As a notable example, we consider the zero-doping limit ($\mu \to 0$). In such a case, Eq. (14) simplifies to [45,60]

$$T_j(\mu \to 0)=\frac{1}{{cosh}^2[(j+\Phi /{\Phi }_0)ln(R_{\mathrm{o}}/R_{\mathrm{i}})]},$$

(20)

where $\Phi =\pi (R_{\mathrm{o}}^2-R_{\mathrm{i}}^2)B$ is the flux piercing the disk area and we have defined ${\Phi }_0=2(h/e)ln(R_{\mathrm{o}}/R_{\mathrm{i}})$. Assuming the narrow-disk range, $R_{\mathrm{o}}\approx R_{\mathrm{i}}$, we can approximate the sums occurring in Eqs. (18) and (19) by integrals, obtaining

$$G\approx G_{\mathrm{diff}}=\frac{2\pi {\sigma }_0}{ln(R_{\mathrm{o}}/R_{\mathrm{i}})}\mathrm{and}F\approx F_{\mathrm{diff}}=\frac{1}{3}.$$

(21)

The above reproduces pseudodiffusive conductance and the shot-noise power for a disk geometry [44]. For larger $R_{\mathrm{o}}/R_{\mathrm{i}}$, both characteristics are predicted to show approximately sinusoidal conductance oscillations with the field B [45,60,61].

The case of doped disk, for which one may expect to observe some features of the sub-Sharvin charge transport [35,36], is discussed next.

3. Approximate Conductance and Fano Factor at the Magnetic Field

Before calculating the conductance G and Fano factor F within the mode-matching method described in Sec. Section 2, we first present the approximating formulas for incoherent transport, obtained by adapting the derivation of Ref. [36] for the $B>0$ case.

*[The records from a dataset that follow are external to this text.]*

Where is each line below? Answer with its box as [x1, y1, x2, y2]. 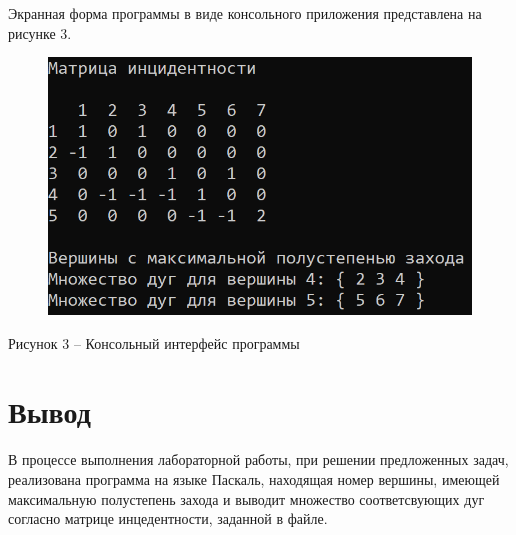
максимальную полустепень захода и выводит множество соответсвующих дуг [8, 488, 485, 509]
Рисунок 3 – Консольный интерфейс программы [8, 332, 300, 353]
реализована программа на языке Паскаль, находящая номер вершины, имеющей [8, 468, 500, 489]
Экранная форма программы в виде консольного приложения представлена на [8, 3, 482, 23]
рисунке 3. [8, 22, 72, 43]
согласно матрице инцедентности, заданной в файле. [8, 508, 328, 529]
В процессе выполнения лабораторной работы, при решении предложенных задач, [8, 449, 509, 470]
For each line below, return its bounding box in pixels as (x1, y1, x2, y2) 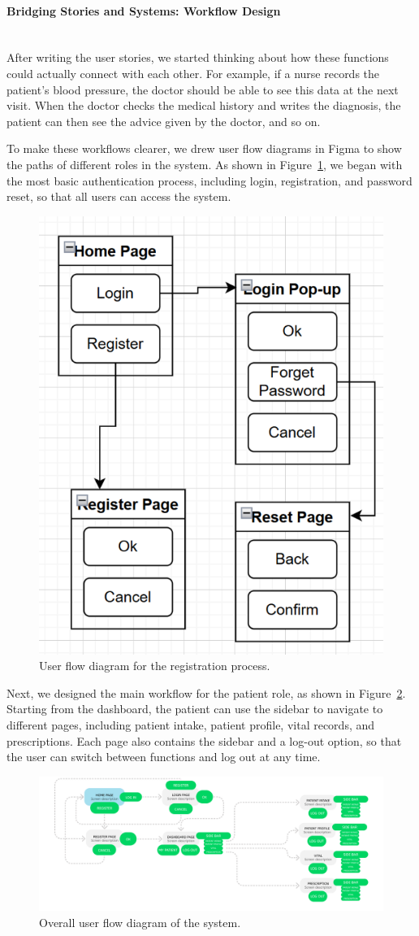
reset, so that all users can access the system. (6, 188, 231, 205)
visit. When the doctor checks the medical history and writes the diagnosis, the (6, 97, 401, 114)
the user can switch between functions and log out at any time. (6, 748, 321, 765)
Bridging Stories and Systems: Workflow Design (6, 2, 281, 19)
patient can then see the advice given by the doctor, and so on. (6, 112, 321, 129)
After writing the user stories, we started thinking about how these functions (6, 49, 389, 66)
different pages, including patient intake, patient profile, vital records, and (6, 716, 375, 734)
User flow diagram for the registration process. (39, 657, 270, 674)
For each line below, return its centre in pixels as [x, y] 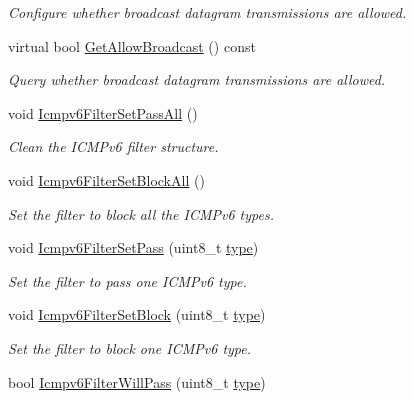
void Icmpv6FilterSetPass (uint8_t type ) [133, 247]
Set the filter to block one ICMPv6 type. [130, 347]
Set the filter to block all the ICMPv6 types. [141, 213]
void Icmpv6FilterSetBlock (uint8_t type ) [137, 314]
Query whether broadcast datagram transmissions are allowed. [197, 79]
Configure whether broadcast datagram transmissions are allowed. [207, 12]
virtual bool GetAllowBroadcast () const [132, 45]
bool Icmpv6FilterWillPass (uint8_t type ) [137, 381]
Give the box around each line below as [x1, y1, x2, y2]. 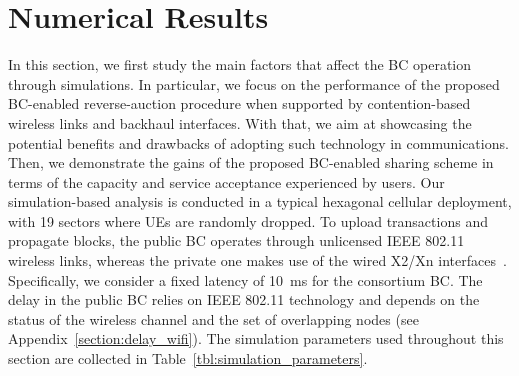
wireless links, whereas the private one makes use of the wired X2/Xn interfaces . [8, 250, 507, 271]
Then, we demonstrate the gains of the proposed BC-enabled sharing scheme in [8, 152, 494, 173]
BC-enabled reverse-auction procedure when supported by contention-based [8, 93, 471, 114]
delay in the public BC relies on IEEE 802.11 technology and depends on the [8, 289, 480, 310]
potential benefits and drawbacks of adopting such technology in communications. [8, 132, 509, 153]
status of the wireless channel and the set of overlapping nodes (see [8, 308, 419, 329]
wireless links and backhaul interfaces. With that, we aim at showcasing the [8, 112, 472, 133]
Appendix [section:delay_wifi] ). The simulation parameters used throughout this [8, 328, 504, 349]
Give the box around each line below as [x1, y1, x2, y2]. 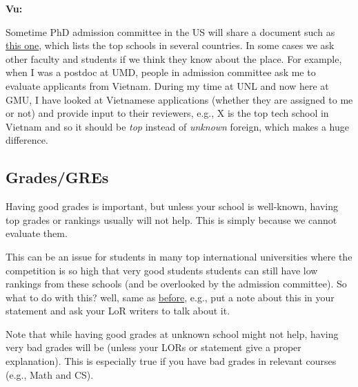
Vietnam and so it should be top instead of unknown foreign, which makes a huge [6, 119, 349, 133]
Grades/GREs [6, 167, 109, 188]
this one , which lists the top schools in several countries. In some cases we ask [6, 38, 335, 53]
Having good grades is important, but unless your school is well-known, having [6, 199, 339, 214]
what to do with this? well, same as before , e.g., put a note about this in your [6, 290, 335, 304]
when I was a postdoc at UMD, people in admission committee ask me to [6, 65, 316, 79]
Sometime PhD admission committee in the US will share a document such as [6, 24, 335, 39]
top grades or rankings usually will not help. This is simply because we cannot [6, 212, 337, 227]
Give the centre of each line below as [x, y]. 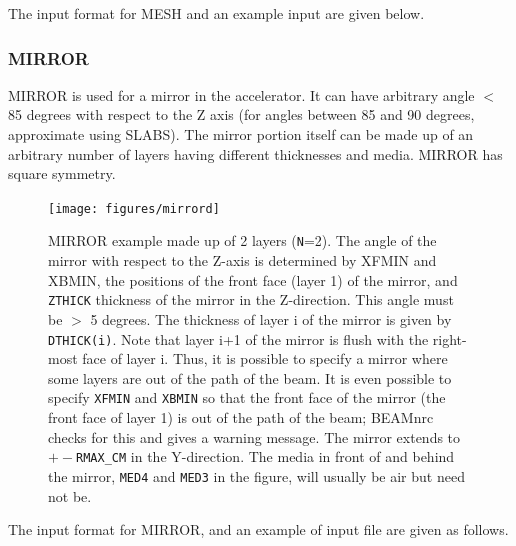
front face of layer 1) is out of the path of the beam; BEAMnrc [241, 417]
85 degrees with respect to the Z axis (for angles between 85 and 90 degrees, [241, 114]
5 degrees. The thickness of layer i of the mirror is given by [271, 318]
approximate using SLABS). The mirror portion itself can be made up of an [241, 134]
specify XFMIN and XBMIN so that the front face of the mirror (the [247, 397]
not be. [70, 495]
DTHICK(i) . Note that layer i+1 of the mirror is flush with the [238, 338]
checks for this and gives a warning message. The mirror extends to [254, 436]
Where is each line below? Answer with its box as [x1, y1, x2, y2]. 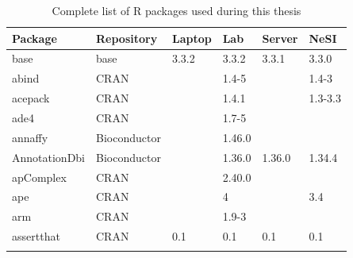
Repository [96, 29, 158, 46]
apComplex [12, 168, 67, 185]
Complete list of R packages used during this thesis [52, 2, 301, 18]
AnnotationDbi [12, 148, 86, 165]
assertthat [12, 228, 60, 245]
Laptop [171, 29, 212, 46]
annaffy [12, 129, 48, 145]
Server [262, 29, 298, 46]
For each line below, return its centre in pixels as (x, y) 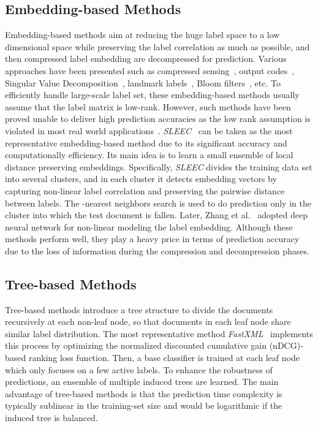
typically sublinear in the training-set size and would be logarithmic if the (144, 405)
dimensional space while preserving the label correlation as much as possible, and (157, 46)
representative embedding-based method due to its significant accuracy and (146, 143)
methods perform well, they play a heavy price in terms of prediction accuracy (152, 239)
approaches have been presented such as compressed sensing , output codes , (150, 70)
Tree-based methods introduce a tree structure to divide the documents (139, 309)
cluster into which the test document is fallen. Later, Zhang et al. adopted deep (156, 215)
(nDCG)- (286, 345)
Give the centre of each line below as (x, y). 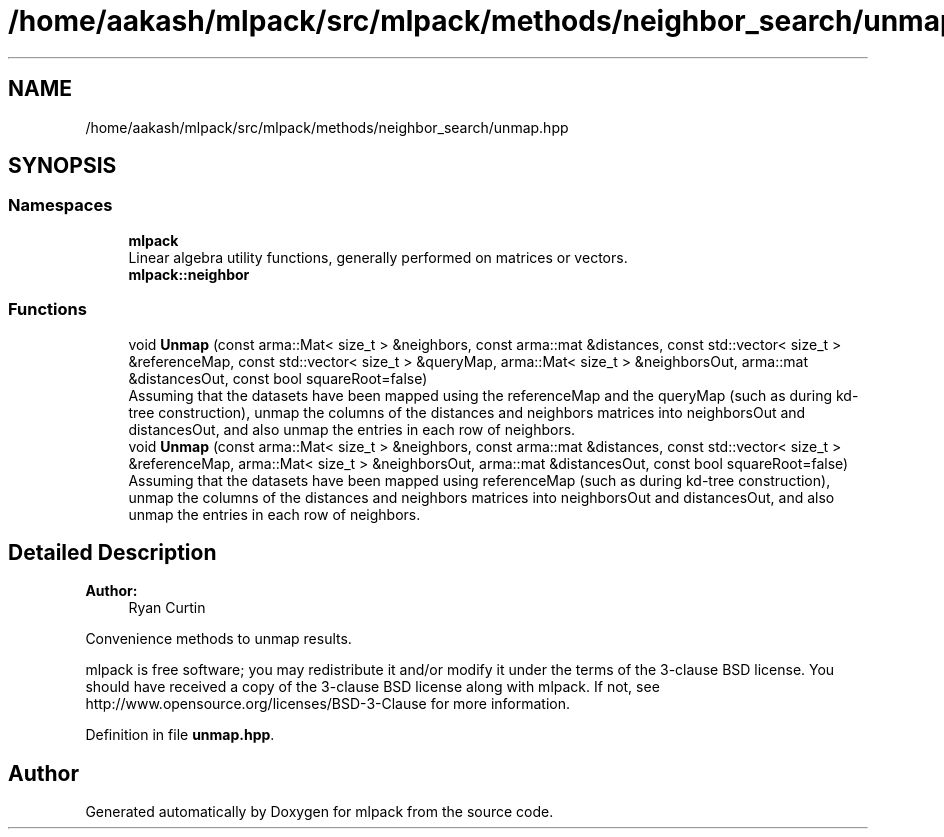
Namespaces (60, 205)
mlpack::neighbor (189, 274)
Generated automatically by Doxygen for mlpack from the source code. (319, 812)
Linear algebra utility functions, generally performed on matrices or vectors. (378, 257)
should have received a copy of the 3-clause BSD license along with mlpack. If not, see (372, 687)
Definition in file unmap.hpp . (180, 735)
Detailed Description (112, 552)
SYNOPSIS (62, 166)
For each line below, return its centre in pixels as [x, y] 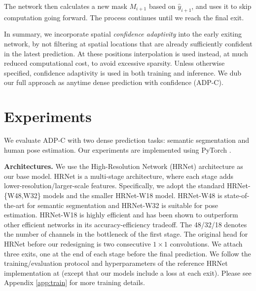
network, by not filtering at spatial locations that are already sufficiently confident [128, 43]
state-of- [237, 195]
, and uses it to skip [221, 6]
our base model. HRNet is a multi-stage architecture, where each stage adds [119, 176]
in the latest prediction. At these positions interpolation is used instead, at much [126, 53]
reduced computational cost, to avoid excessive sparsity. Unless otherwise [114, 63]
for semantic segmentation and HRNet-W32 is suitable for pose [122, 205]
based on [162, 6]
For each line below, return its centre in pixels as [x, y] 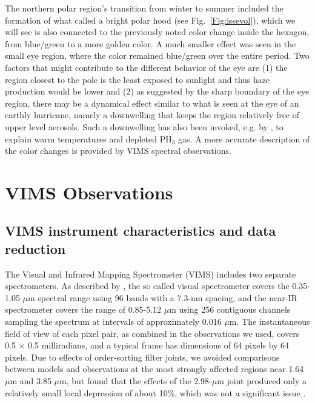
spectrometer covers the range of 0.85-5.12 [83, 309]
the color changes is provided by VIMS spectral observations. [118, 151]
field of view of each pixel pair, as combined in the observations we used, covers [152, 333]
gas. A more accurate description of [244, 138]
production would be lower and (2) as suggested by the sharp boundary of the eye [157, 91]
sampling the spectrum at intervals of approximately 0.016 [113, 321]
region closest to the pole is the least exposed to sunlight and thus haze [138, 79]
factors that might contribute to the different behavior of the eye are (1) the [146, 67]
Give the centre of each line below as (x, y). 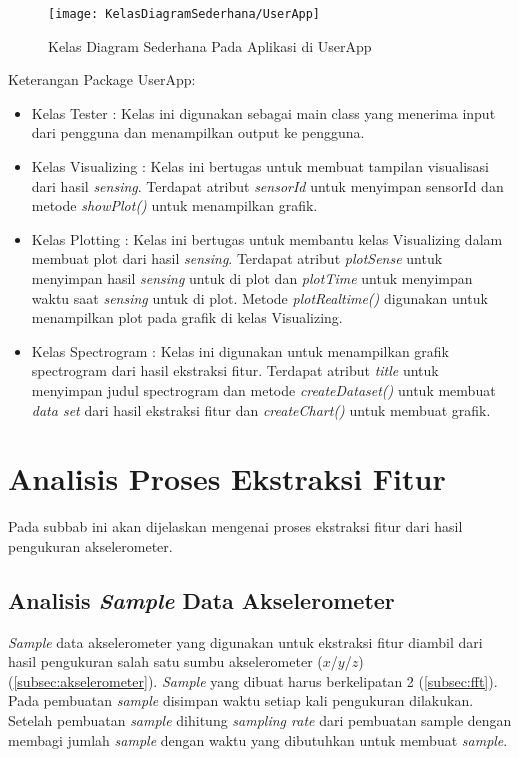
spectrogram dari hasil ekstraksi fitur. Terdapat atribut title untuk (235, 370)
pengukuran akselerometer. (90, 545)
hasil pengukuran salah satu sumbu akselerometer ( (165, 661)
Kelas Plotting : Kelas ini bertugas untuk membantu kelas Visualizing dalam (267, 238)
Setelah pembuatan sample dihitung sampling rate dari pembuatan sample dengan (260, 720)
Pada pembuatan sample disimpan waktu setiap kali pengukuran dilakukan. (241, 700)
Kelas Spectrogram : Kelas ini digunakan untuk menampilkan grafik (240, 350)
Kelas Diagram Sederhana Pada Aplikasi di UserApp (210, 45)
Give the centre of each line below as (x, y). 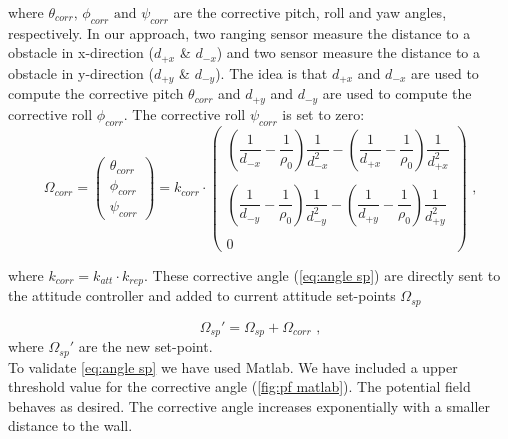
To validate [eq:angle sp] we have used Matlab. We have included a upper (233, 366)
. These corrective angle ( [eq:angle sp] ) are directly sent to (322, 274)
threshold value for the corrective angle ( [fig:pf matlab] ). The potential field (239, 386)
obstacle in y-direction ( (81, 72)
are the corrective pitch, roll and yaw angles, (310, 12)
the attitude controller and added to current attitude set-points (202, 295)
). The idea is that (271, 72)
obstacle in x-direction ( (81, 52)
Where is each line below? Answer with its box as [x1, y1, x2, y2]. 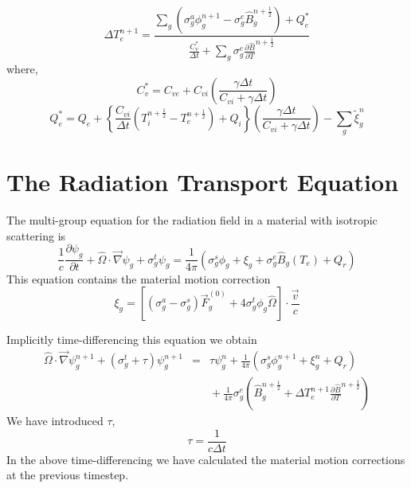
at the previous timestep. [6, 467, 129, 483]
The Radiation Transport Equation [6, 166, 399, 198]
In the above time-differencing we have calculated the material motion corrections [6, 451, 405, 467]
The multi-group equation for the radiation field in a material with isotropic [6, 212, 378, 228]
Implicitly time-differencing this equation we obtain [6, 331, 257, 348]
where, [6, 61, 38, 77]
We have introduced [6, 412, 104, 429]
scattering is [6, 227, 66, 244]

3.1. Corbino Disk in Graphene as a Double Barrier

A key step in the derivation is to observe that, in the multimode regime ($k{R}_{\mathrm{i}}\gg 1$) for which one can consider well-defined trajectories, the disk symmetry cause that incident angles ${\theta }_1$ and ${\theta }_2$, corresponding to the interfaces at $r=R_{\mathrm{i}}$ and $r=R_{\mathrm{o}}$ (see Figure 2) remain constant (up to a sign) after multiple scatterings. Therefore, one can apply the double-contact formula for incoherent transmission [62,63], namely

$$\begin{array}{cc}\hfill {\left\{T\right\}}_{\mathrm{incoh}}& =\frac{1}{2\pi }{\int }_{-\pi }^{\pi }d\varphi \frac{T_1{T}_2}{2-T_1-T_2+T_1{T}_2-2\sqrt{(1-T_1)(1-T_2)}cos\varphi }\hfill \\ \hfill & =\frac{T_1{T}_2}{T_1+T_2-T_1{T}_2},\hfill \end{array}$$

(22)

where the transmission probabilities $T_1$, $T_2$, corresponding to a potential step of infinite height, are given by

$$T_l=\frac{2cos{\theta }_l}{1+cos{\theta }_l},l=1,2,$$

(23)

and $\varphi$ is assumed to be a random phase acquired during the propagation between $r=R_{\mathrm{i}}$ and $r=R_{\mathrm{o}}$ (or vice versa). Similarly, we calculate the incoherent squared transmission, useful when evaluating the Fano factor,

$$\begin{array}{cc}\hfill {\left\{T^2\right\}}_{\mathrm{incoh}}& =\frac{1}{2\pi }{\int }_{-\pi }^{\pi }d\varphi {\left(\frac{T_1{T}_2}{2-T_1-T_2+T_1{T}_2-2\sqrt{(1-T_1)(1-T_2)}cos\varphi }\right)}^2\hfill \\ \hfill & =\frac{{\left(T_1{T}_2\right)}^2(2-T_1-T_2+T_1{T}_2)}{{(1+T_1{T}_2-T_1{T}_2)}^3}.\hfill \end{array}$$

(24)

Next, the incoherent conductance in the linear-response regime is evaluated by inserting ${\left\{T\right\}}_{\mathrm{incoh}}$ (22) into Eq. (18),

$$G_{\mathrm{incoh}}=G_{\mathrm{Sharvin}}{〈{\left\{T\right\}}_{\mathrm{incoh}}〉}_{u=sin{\theta }_1},$$

(25)

with

$$G_{\mathrm{Sharvin}}=2g_{0}k{R}_{\mathrm{i}}.$$

(26)

For the Fano factor, one can analogously derive from Eq. (19)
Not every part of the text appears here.